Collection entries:

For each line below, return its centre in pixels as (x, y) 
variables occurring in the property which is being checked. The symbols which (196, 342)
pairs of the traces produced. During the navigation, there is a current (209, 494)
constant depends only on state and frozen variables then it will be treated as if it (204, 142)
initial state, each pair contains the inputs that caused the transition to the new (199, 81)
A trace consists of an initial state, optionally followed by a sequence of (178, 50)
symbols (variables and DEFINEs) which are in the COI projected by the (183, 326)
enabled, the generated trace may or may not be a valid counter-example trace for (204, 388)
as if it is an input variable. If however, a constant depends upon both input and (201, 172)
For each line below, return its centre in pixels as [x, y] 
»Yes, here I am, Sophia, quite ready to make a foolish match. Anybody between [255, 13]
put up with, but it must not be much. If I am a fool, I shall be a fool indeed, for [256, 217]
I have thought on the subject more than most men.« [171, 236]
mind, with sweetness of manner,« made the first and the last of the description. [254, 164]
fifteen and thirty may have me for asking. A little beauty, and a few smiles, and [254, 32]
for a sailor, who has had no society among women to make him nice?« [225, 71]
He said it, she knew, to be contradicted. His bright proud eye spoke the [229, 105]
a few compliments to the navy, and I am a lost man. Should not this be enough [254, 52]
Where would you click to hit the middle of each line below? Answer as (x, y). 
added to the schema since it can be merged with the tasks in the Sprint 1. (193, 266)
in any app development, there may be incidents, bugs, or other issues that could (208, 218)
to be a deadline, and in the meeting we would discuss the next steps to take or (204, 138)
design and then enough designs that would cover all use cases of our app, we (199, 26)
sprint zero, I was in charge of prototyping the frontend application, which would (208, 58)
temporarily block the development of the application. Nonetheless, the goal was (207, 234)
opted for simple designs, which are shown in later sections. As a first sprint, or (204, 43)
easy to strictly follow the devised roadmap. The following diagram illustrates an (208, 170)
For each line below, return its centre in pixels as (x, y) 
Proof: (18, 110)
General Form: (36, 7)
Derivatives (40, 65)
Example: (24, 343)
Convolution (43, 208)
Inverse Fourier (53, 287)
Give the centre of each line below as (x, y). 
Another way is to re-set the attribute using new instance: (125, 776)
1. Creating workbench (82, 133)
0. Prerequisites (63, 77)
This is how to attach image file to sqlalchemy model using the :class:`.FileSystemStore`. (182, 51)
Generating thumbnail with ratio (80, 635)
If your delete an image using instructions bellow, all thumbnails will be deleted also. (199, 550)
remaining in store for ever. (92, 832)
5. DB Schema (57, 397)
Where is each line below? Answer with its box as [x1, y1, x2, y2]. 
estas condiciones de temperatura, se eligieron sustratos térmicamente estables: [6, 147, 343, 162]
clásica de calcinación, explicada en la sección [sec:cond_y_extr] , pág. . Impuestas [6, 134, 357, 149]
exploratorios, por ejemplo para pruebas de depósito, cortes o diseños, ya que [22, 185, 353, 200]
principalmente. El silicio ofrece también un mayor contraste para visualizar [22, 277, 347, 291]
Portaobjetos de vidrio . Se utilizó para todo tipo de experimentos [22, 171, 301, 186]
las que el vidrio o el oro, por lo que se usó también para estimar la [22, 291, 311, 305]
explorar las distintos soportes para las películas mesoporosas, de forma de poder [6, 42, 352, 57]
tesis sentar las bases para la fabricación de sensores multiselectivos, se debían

▶ TO DO:
From the entries above, extract only the lines running from the one containing "He said it, she" through the one containing "1. Creating workbench (82, 133)", inclusive.

▶ WRITTEN SOLUTION:
He said it, she knew, to be contradicted. His bright proud eye spoke the [229, 105]
a few compliments to the navy, and I am a lost man. Should not this be enough [254, 52]
Where would you click to hit the middle of each line below? Answer as (x, y). 
added to the schema since it can be merged with the tasks in the Sprint 1. (193, 266)
in any app development, there may be incidents, bugs, or other issues that could (208, 218)
to be a deadline, and in the meeting we would discuss the next steps to take or (204, 138)
design and then enough designs that would cover all use cases of our app, we (199, 26)
sprint zero, I was in charge of prototyping the frontend application, which would (208, 58)
temporarily block the development of the application. Nonetheless, the goal was (207, 234)
opted for simple designs, which are shown in later sections. As a first sprint, or (204, 43)
easy to strictly follow the devised roadmap. The following diagram illustrates an (208, 170)
For each line below, return its centre in pixels as (x, y) 
Proof: (18, 110)
General Form: (36, 7)
Derivatives (40, 65)
Example: (24, 343)
Convolution (43, 208)
Inverse Fourier (53, 287)
Give the centre of each line below as (x, y). 
Another way is to re-set the attribute using new instance: (125, 776)
1. Creating workbench (82, 133)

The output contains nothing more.